Stabilized Lattice Boltzmann-Enskog method for compressible flows and its application to one and two-component fluids in nanochannels

TL;DR

This paper introduces a stable numerical method for solving the Boltzmann-Enskog equation for non-ideal fluids, effectively reducing errors and enabling detailed simulations of compressible flows in nanochannels.

Contribution

The paper presents a novel stabilized lattice Boltzmann-Enskog method incorporating a Lagrangian scheme and improved time integration to accurately simulate compressible, inhomogeneous fluid flows.

Findings

Significantly reduces numerical errors in single-component fluid simulations.

Successfully models two-component fluid flow in complex nanochannel geometries.
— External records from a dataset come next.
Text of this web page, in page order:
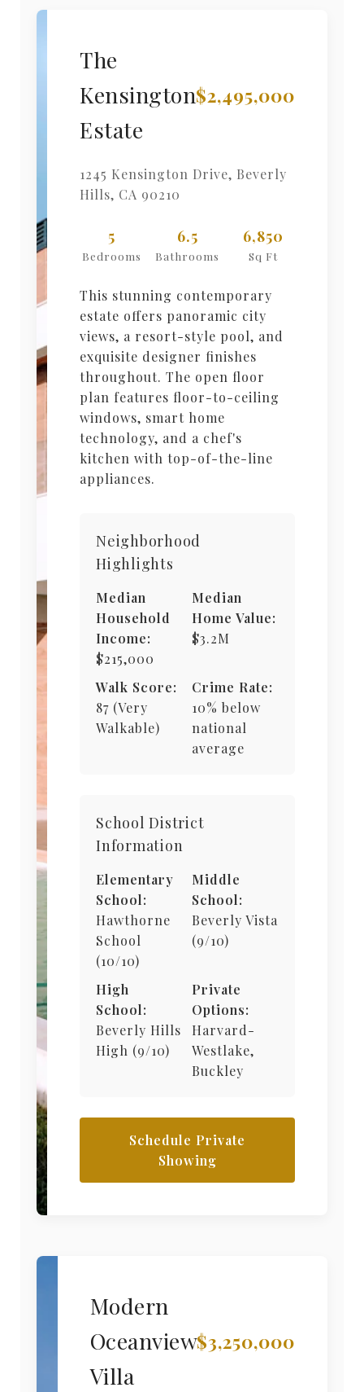
The
Kensington
Estate
$2,495,000
1245 Kensington Drive, Beverly
Hills, CA 90210
5
Bedrooms
6.5
Bathrooms
6,850
Sq Ft
This stunning contemporary
estate offers panoramic city
views, a resort-style pool, and
exquisite designer finishes
throughout. The open floor
plan features floor-to-ceiling
windows, smart home
technology, and a chef's
kitchen with top-of-the-line
appliances.
Neighborhood
Highlights
Median
Household
Income:
$215,000
Median
Home Value:
$3.2M
Walk Score:
87 (Very
Walkable)
Crime Rate:
10% below
national
average
School District
Information
Elementary
School:
Hawthorne
School
(10/10)
Middle
School:
Beverly Vista
(9/10)
High
School:
Beverly Hills
High (9/10)
Private
Options:
Harvard-
Westlake,
Buckley
Schedule Private
Showing
Modern
Oceanview
Villa
$3,250,000
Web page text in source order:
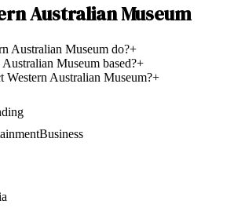
Australian Museum
Australian Museum do?+
Museum based?+
Western Australian Museum?+
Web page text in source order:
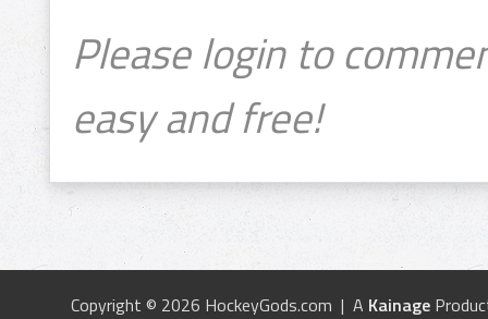
Please login to
easy and free!
Copyright © 2026 HockeyGods.com | A Kainage
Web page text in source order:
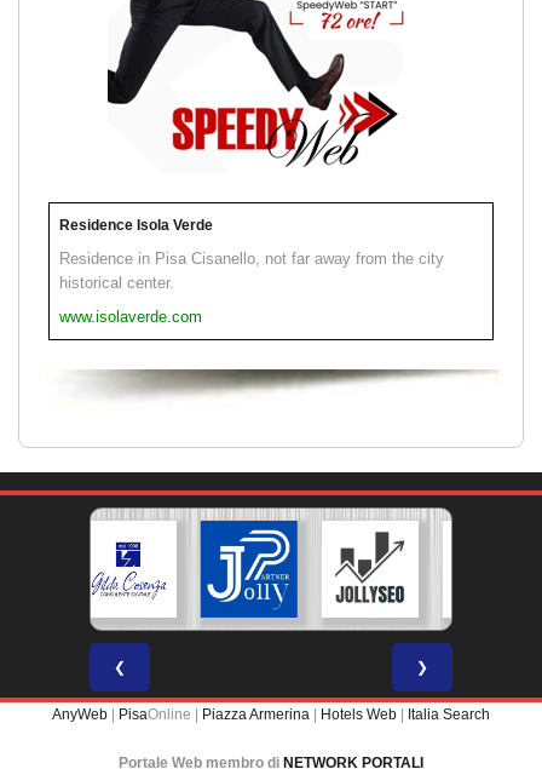
Residence Isola Verde
Residence in Pisa Cisanello, not far away from the city
historical center.
www.isolaverde.com
❮ ❯
AnyWeb PisaOnline | Piazza Armerina Hotels Web Italia Search
Portale Web membro di NETWORK PORTALI
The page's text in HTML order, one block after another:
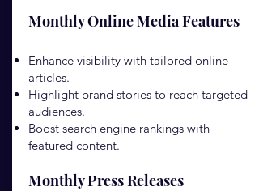
Monthly Online Media Features
Enhance visibility with tailored online
articles.
Highlight brand stories to reach targeted
audiences.
Boost search engine rankings with
featured content.
Monthly Press Releases
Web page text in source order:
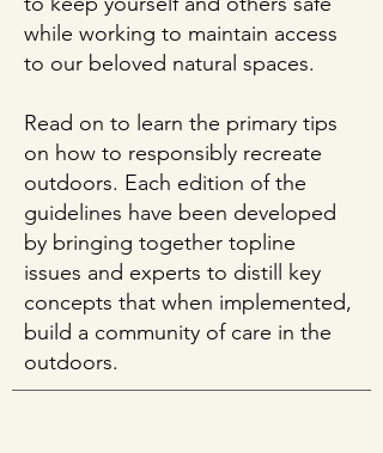
while working to maintain access
to our beloved natural spaces.
Read on to learn the primary tips
on how to responsibly recreate
outdoors. Each edition of the
guidelines have been developed
by bringing together topline
issues and experts to distill key
concepts that when implemented,
build a community of care in the
outdoors.
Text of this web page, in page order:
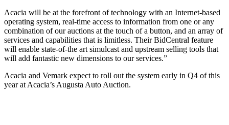
Acacia will be at the forefront of technology with an Internet-based
operating system, real-time access to information from one or any
combination of our auctions at the touch of a button, and an array of
services and capabilities that is limitless. Their BidCentral feature
will enable state-of-the art simulcast and upstream selling tools that
will add fantastic new dimensions to our services.”
Acacia and Vemark expect to roll out the system early in Q4 of this
year at Acacia’s Augusta Auto Auction.
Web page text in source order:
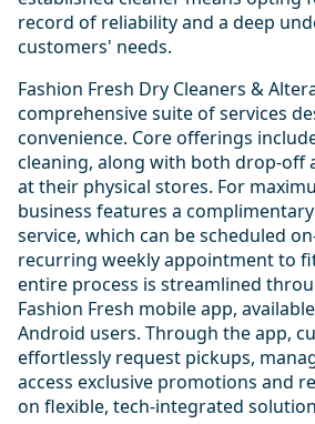
record of reliability and a deep
customers' needs.
Fashion Fresh Dry Cleaners &
comprehensive suite of services
convenience. Core offerings
cleaning, along with both drop-off
at their physical stores. For
business features a
service, which can be scheduled
recurring weekly appointment to
entire process is streamlined
Fashion Fresh mobile app,
Android users. Through the app,
effortlessly request pickups,
access exclusive promotions and
on flexible, tech-integrated
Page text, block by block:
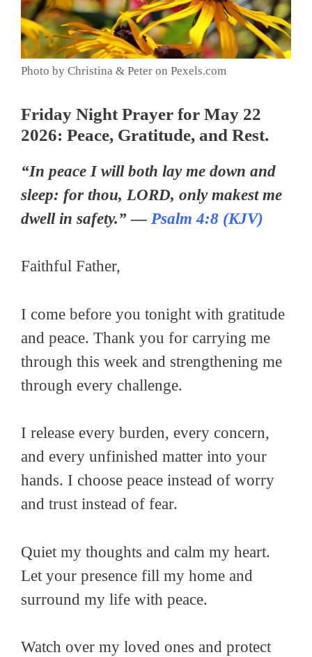
Photo by Christina & Peter on Pexels.com
Friday Night Prayer for May 22
2026: Peace, Gratitude, and Rest.
“In peace I will both lay me down and
sleep: for thou, LORD, only makest me
dwell in safety.” — Psalm 4:8 (KJV)
Faithful Father,
I come before you tonight with gratitude
and peace. Thank you for carrying me
through this week and strengthening me
through every challenge.
I release every burden, every concern,
and every unfinished matter into your
hands. I choose peace instead of worry
and trust instead of fear.
Quiet my thoughts and calm my heart.
Let your presence fill my home and
surround my life with peace.
Watch over my loved ones and protect
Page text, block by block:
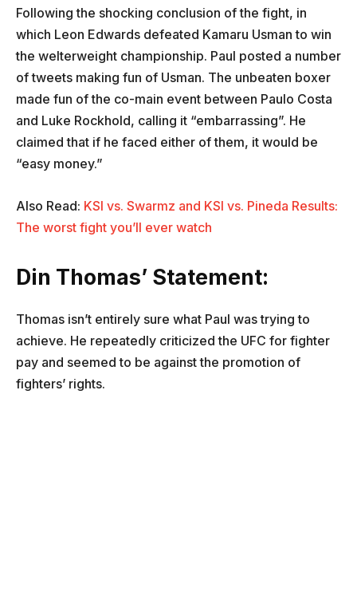
Following the shocking conclusion of the fight, in
which Leon Edwards defeated Kamaru Usman to win
the welterweight championship. Paul posted a number
of tweets making fun of Usman. The unbeaten boxer
made fun of the co-main event between Paulo Costa
and Luke Rockhold, calling it “embarrassing”. He
claimed that if he faced either of them, it would be
“easy money.”
Also Read: KSI vs. Swarmz and KSI vs. Pineda Results:
The worst fight you’ll ever watch
Din Thomas’ Statement:
Thomas isn’t entirely sure what Paul was trying to
achieve. He repeatedly criticized the UFC for fighter
pay and seemed to be against the promotion of
fighters’ rights.
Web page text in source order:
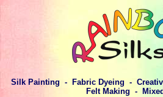
Silk Painting - Fabric Dyeing -
Felt Making -
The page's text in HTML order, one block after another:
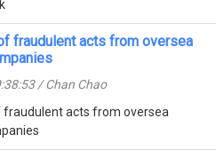
fraudulent acts from oversea
/ Chan Chao
fraudulent acts from oversea
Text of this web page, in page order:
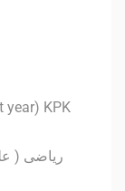
year) KPK
ریاضی (
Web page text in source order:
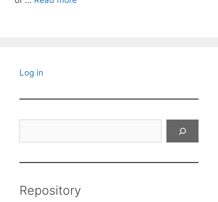
Log in
Repository
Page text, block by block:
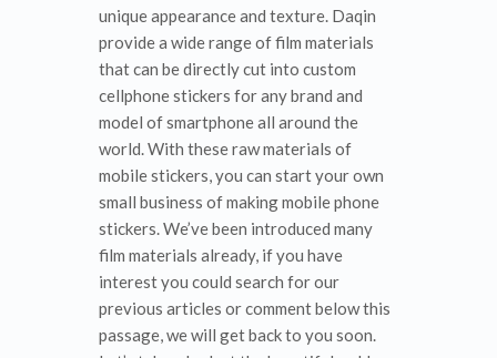
unique appearance and texture. Daqin
provide a wide range of film materials
that can be directly cut into custom
cellphone stickers for any brand and
model of smartphone all around the
world. With these raw materials of
mobile stickers, you can start your own
small business of making mobile phone
stickers. We’ve been introduced many
film materials already, if you have
interest you could search for our
previous articles or comment below this
passage, we will get back to you soon.
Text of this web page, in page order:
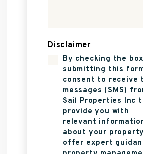
Disclaimer
By checking the
submitting this
consent to receive
messages (SMS)
Sail Properties Inc
provide you with
relevant
about your
offer expert
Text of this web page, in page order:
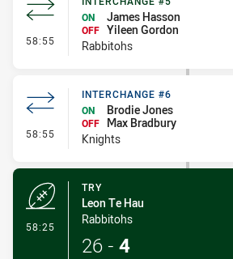
58:55 - Interchange #5
ON
James Hasson
OFF Yileen Gordon
Rabbitohs
58:55 - Interchange #6
INTERCHANGE #6
ON
Brodie Jones
OFF
Max Bradbury
Knights
58:25
TRY
Leon Te Hau
Rabbitohs
26 - 4
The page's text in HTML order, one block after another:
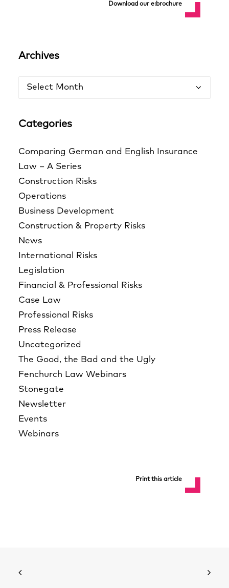
Download our e:brochure
Archives
Archives
Categories
Comparing German and English Insurance
Law – A Series
Construction Risks
Operations
Business Development
Construction & Property Risks
News
International Risks
Legislation
Financial & Professional Risks
Case Law
Professional Risks
Press Release
Uncategorized
The Good, the Bad and the Ugly
Fenchurch Law Webinars
Stonegate
Newsletter
Events
Webinars
Print this article
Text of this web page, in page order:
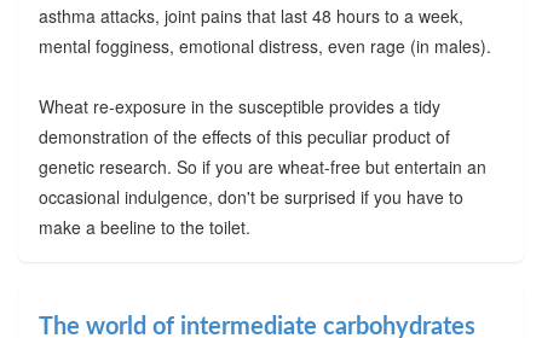
asthma attacks, joint pains that last 48 hours to a week,
mental fogginess, emotional distress, even rage (in males).
Wheat re-exposure in the susceptible provides a tidy
demonstration of the effects of this peculiar product of
genetic research. So if you are wheat-free but entertain an
occasional indulgence, don't be surprised if you have to
make a beeline to the toilet.
The world of intermediate carbohydrates
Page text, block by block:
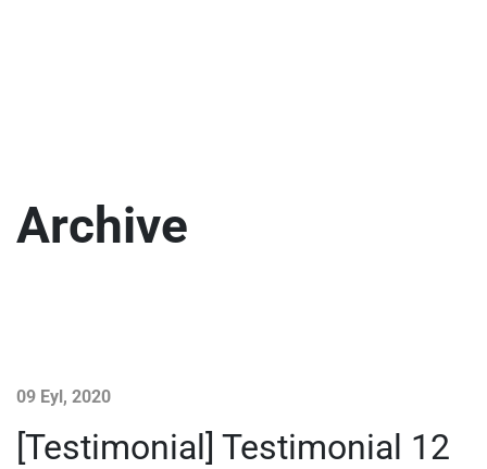
Archive
09 Eyl, 2020
[Testimonial] Testimonial 12

Demonstrates improved stability and accuracy over previous methods.

Abstract

A numerically stable method to solve the discretized Boltzmann-Enskog equation describing the behavior of non ideal fluids under inhomogeneous conditions is presented. The algorithm employed uses a Lagrangian finite-difference scheme for the treatment of the convective term and a forcing term to account for the molecular repulsion together with a Bhatnagar-Gross-Krook relaxation term. In order to eliminate the spurious currents induced by the numerical discretization procedure, we use a trapezoidal rule for the time integration together with a version of the two-distribution method of He et al. (J. Comp. Phys 152, 642 (1999)). Numerical tests show that, in the case of one component fluid in the presence of a spherical potential well, the proposed method reduces the numerical error by several orders of magnitude. We conduct another test by considering the flow of a two component fluid in a channel with a bottleneck and provide information about the density and velocity field in this structured geometry.